Records from a dataset:
============================================================

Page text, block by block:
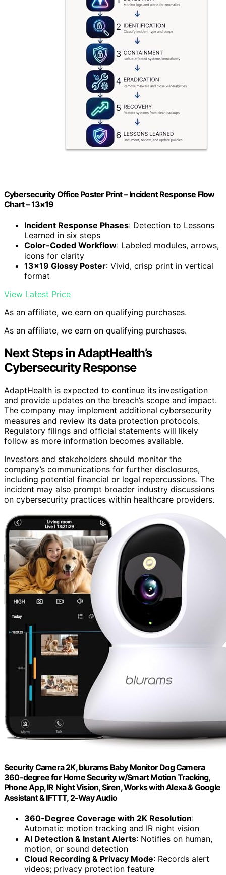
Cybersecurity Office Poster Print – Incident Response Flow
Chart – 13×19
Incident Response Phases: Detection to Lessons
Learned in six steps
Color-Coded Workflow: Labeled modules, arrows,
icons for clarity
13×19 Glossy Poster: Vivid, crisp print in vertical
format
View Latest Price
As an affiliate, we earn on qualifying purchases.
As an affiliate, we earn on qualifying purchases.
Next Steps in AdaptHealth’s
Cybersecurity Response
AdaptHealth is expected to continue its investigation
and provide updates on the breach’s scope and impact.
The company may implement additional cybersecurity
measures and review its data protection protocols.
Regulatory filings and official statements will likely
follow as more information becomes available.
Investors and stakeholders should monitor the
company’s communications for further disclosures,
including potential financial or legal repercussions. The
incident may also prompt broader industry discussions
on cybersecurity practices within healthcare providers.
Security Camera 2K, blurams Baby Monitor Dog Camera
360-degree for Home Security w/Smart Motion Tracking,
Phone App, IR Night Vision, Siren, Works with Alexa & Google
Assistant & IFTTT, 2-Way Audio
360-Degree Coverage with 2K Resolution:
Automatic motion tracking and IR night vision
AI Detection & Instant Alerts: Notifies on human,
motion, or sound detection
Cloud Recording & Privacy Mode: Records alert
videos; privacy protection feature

============================================================

In the copy, each entry above must match exactly, and no picture may be carried over.

Page text, block by block:
Cybersecurity Office Poster Print – Incident Response Flow
Chart – 13×19
Incident Response Phases: Detection to Lessons
Learned in six steps
Color-Coded Workflow: Labeled modules, arrows,
icons for clarity
13×19 Glossy Poster: Vivid, crisp print in vertical
format
View Latest Price
As an affiliate, we earn on qualifying purchases.
As an affiliate, we earn on qualifying purchases.
Next Steps in AdaptHealth’s
Cybersecurity Response
AdaptHealth is expected to continue its investigation
and provide updates on the breach’s scope and impact.
The company may implement additional cybersecurity
measures and review its data protection protocols.
Regulatory filings and official statements will likely
follow as more information becomes available.
Investors and stakeholders should monitor the
company’s communications for further disclosures,
including potential financial or legal repercussions. The
incident may also prompt broader industry discussions
on cybersecurity practices within healthcare providers.
Security Camera 2K, blurams Baby Monitor Dog Camera
360-degree for Home Security w/Smart Motion Tracking,
Phone App, IR Night Vision, Siren, Works with Alexa & Google
Assistant & IFTTT, 2-Way Audio
360-Degree Coverage with 2K Resolution:
Automatic motion tracking and IR night vision
AI Detection & Instant Alerts: Notifies on human,
motion, or sound detection
Cloud Recording & Privacy Mode: Records alert
videos; privacy protection feature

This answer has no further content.